**WHAT IS EXPECTED:**
Set down each record exactly. Omit the pictures.
=== INPUT ===
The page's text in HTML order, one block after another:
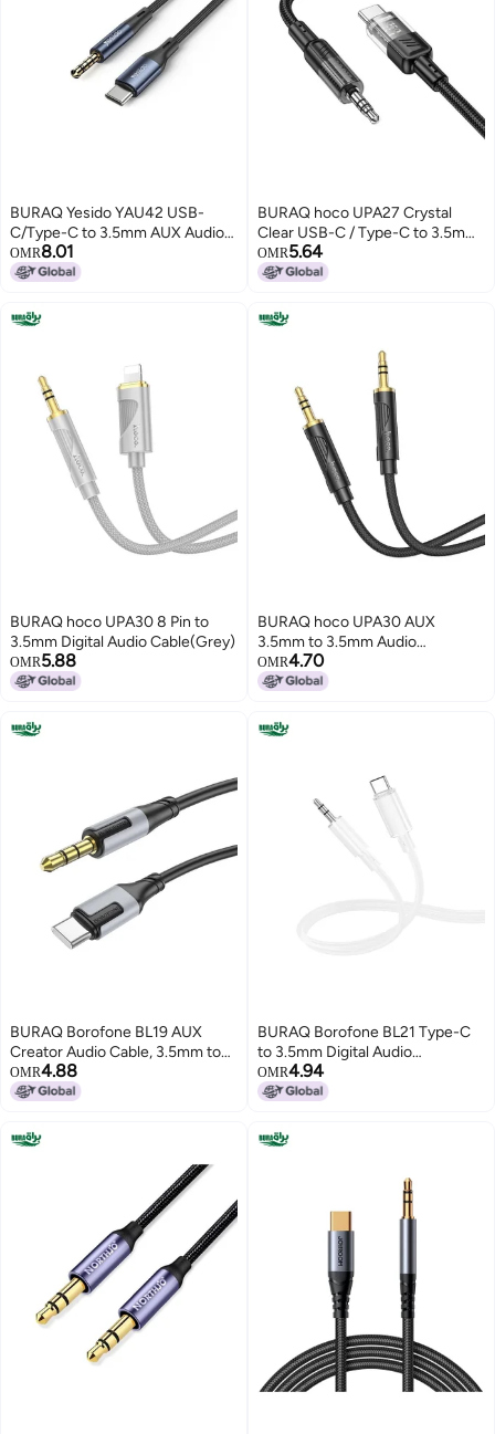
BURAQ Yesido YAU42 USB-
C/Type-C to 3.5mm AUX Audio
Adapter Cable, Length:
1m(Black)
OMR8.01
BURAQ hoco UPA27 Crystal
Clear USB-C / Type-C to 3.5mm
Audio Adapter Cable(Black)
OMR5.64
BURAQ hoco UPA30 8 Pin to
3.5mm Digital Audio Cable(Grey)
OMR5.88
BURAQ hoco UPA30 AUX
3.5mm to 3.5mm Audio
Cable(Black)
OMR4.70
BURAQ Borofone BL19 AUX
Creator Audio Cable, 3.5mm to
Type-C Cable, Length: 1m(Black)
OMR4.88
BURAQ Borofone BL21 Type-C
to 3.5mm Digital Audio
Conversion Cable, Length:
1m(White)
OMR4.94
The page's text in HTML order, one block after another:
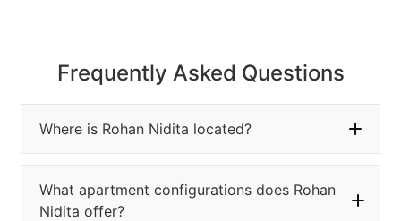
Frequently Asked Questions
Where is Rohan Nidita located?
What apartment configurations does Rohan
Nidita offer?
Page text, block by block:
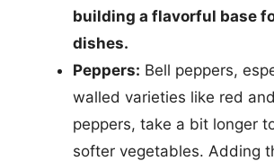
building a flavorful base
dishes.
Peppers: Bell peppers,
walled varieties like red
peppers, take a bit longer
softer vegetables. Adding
===
**RESULT:**
The page's text in HTML order, one block after another:
BURAQ Yesido YAU42 USB-
C/Type-C to 3.5mm AUX Audio
Adapter Cable, Length:
1m(Black)
OMR8.01
BURAQ hoco UPA27 Crystal
Clear USB-C / Type-C to 3.5mm
Audio Adapter Cable(Black)
OMR5.64
BURAQ hoco UPA30 8 Pin to
3.5mm Digital Audio Cable(Grey)
OMR5.88
BURAQ hoco UPA30 AUX
3.5mm to 3.5mm Audio
Cable(Black)
OMR4.70
BURAQ Borofone BL19 AUX
Creator Audio Cable, 3.5mm to
Type-C Cable, Length: 1m(Black)
OMR4.88
BURAQ Borofone BL21 Type-C
to 3.5mm Digital Audio
Conversion Cable, Length:
1m(White)
OMR4.94
The page's text in HTML order, one block after another:
Frequently Asked Questions
Where is Rohan Nidita located?
What apartment configurations does Rohan
Nidita offer?
Page text, block by block:
building a flavorful base
dishes.
Peppers: Bell peppers,
walled varieties like red
peppers, take a bit longer
softer vegetables. Adding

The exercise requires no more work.